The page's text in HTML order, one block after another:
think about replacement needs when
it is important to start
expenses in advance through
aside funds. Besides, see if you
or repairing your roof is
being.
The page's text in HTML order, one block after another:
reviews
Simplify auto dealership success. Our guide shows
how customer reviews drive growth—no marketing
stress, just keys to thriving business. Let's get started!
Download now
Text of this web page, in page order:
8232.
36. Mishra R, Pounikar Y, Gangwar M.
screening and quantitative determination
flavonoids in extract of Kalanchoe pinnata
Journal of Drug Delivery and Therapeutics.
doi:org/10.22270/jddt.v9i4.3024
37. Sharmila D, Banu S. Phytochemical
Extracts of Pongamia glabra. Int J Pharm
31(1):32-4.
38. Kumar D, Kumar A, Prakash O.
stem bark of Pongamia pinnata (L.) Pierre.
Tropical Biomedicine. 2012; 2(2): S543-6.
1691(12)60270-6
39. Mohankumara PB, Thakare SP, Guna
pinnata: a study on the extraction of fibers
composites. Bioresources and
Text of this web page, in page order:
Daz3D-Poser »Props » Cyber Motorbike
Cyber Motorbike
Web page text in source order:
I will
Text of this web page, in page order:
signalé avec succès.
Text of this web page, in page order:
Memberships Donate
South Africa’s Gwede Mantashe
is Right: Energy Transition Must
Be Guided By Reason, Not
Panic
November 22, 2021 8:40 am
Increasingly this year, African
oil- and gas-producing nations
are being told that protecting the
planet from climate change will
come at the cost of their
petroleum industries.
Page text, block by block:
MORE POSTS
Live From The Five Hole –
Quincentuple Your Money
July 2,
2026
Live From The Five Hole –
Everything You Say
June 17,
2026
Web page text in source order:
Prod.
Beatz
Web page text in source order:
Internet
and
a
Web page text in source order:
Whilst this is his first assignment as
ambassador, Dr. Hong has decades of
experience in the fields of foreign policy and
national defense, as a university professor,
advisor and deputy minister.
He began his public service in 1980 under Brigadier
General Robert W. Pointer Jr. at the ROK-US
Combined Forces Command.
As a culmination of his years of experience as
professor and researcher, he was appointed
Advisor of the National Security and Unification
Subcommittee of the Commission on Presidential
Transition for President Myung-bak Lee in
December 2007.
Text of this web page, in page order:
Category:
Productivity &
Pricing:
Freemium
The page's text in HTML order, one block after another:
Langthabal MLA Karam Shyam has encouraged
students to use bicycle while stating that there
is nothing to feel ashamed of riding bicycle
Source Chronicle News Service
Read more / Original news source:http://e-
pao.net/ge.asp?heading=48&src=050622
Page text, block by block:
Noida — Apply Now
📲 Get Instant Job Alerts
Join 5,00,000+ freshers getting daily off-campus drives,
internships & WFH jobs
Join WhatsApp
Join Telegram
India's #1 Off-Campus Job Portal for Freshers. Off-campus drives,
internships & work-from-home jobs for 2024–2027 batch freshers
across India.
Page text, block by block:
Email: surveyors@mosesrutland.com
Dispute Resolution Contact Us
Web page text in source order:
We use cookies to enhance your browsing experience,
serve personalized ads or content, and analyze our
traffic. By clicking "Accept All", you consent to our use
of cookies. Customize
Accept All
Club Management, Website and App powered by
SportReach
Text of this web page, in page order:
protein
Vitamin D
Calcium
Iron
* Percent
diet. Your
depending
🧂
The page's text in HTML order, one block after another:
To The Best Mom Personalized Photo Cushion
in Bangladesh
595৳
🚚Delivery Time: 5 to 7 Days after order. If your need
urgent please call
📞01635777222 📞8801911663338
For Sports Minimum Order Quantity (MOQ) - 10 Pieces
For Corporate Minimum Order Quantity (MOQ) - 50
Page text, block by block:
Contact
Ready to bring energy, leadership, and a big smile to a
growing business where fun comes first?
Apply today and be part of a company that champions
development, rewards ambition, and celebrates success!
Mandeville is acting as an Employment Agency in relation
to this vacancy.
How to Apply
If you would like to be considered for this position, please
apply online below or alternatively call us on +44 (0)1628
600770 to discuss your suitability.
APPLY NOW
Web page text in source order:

****************************************

### [Requirement]
Reproduce the data exactly. Keep every line intact.

### [Result below]
The page's text in HTML order, one block after another:
think about replacement needs when
it is important to start
expenses in advance through
aside funds. Besides, see if you
or repairing your roof is
being.
The page's text in HTML order, one block after another:
reviews
Simplify auto dealership success. Our guide shows
how customer reviews drive growth—no marketing
stress, just keys to thriving business. Let's get started!
Download now
Text of this web page, in page order:
8232.
36. Mishra R, Pounikar Y, Gangwar M.
screening and quantitative determination
flavonoids in extract of Kalanchoe pinnata
Journal of Drug Delivery and Therapeutics.
doi:org/10.22270/jddt.v9i4.3024
37. Sharmila D, Banu S. Phytochemical
Extracts of Pongamia glabra. Int J Pharm
31(1):32-4.
38. Kumar D, Kumar A, Prakash O.
stem bark of Pongamia pinnata (L.) Pierre.
Tropical Biomedicine. 2012; 2(2): S543-6.
1691(12)60270-6
39. Mohankumara PB, Thakare SP, Guna
pinnata: a study on the extraction of fibers
composites. Bioresources and
Text of this web page, in page order:
Daz3D-Poser »Props » Cyber Motorbike
Cyber Motorbike
Web page text in source order:
I will
Text of this web page, in page order:
signalé avec succès.
Text of this web page, in page order:
Memberships Donate
South Africa’s Gwede Mantashe
is Right: Energy Transition Must
Be Guided By Reason, Not
Panic
November 22, 2021 8:40 am
Increasingly this year, African
oil- and gas-producing nations
are being told that protecting the
planet from climate change will
come at the cost of their
petroleum industries.
Page text, block by block:
MORE POSTS
Live From The Five Hole –
Quincentuple Your Money
July 2,
2026
Live From The Five Hole –
Everything You Say
June 17,
2026
Web page text in source order:
Prod.
Beatz
Web page text in source order:
Internet
and
a
Web page text in source order:
Whilst this is his first assignment as
ambassador, Dr. Hong has decades of
experience in the fields of foreign policy and
national defense, as a university professor,
advisor and deputy minister.
He began his public service in 1980 under Brigadier
General Robert W. Pointer Jr. at the ROK-US
Combined Forces Command.
As a culmination of his years of experience as
professor and researcher, he was appointed
Advisor of the National Security and Unification
Subcommittee of the Commission on Presidential
Transition for President Myung-bak Lee in
December 2007.
Text of this web page, in page order:
Category:
Productivity &
Pricing:
Freemium
The page's text in HTML order, one block after another:
Langthabal MLA Karam Shyam has encouraged
students to use bicycle while stating that there
is nothing to feel ashamed of riding bicycle
Source Chronicle News Service
Read more / Original news source:http://e-
pao.net/ge.asp?heading=48&src=050622
Page text, block by block:
Noida — Apply Now
📲 Get Instant Job Alerts
Join 5,00,000+ freshers getting daily off-campus drives,
internships & WFH jobs
Join WhatsApp
Join Telegram
India's #1 Off-Campus Job Portal for Freshers. Off-campus drives,
internships & work-from-home jobs for 2024–2027 batch freshers
across India.
Page text, block by block:
Email: surveyors@mosesrutland.com
Dispute Resolution Contact Us
Web page text in source order:
We use cookies to enhance your browsing experience,
serve personalized ads or content, and analyze our
traffic. By clicking "Accept All", you consent to our use
of cookies. Customize
Accept All
Club Management, Website and App powered by
SportReach
Text of this web page, in page order:
protein
Vitamin D
Calcium
Iron
* Percent
diet. Your
depending
🧂
The page's text in HTML order, one block after another:
To The Best Mom Personalized Photo Cushion
in Bangladesh
595৳
🚚Delivery Time: 5 to 7 Days after order. If your need
urgent please call
📞01635777222 📞8801911663338
For Sports Minimum Order Quantity (MOQ) - 10 Pieces
For Corporate Minimum Order Quantity (MOQ) - 50
Page text, block by block:
Contact
Ready to bring energy, leadership, and a big smile to a
growing business where fun comes first?
Apply today and be part of a company that champions
development, rewards ambition, and celebrates success!
Mandeville is acting as an Employment Agency in relation
to this vacancy.
How to Apply
If you would like to be considered for this position, please
apply online below or alternatively call us on +44 (0)1628
600770 to discuss your suitability.
APPLY NOW
Web page text in source order:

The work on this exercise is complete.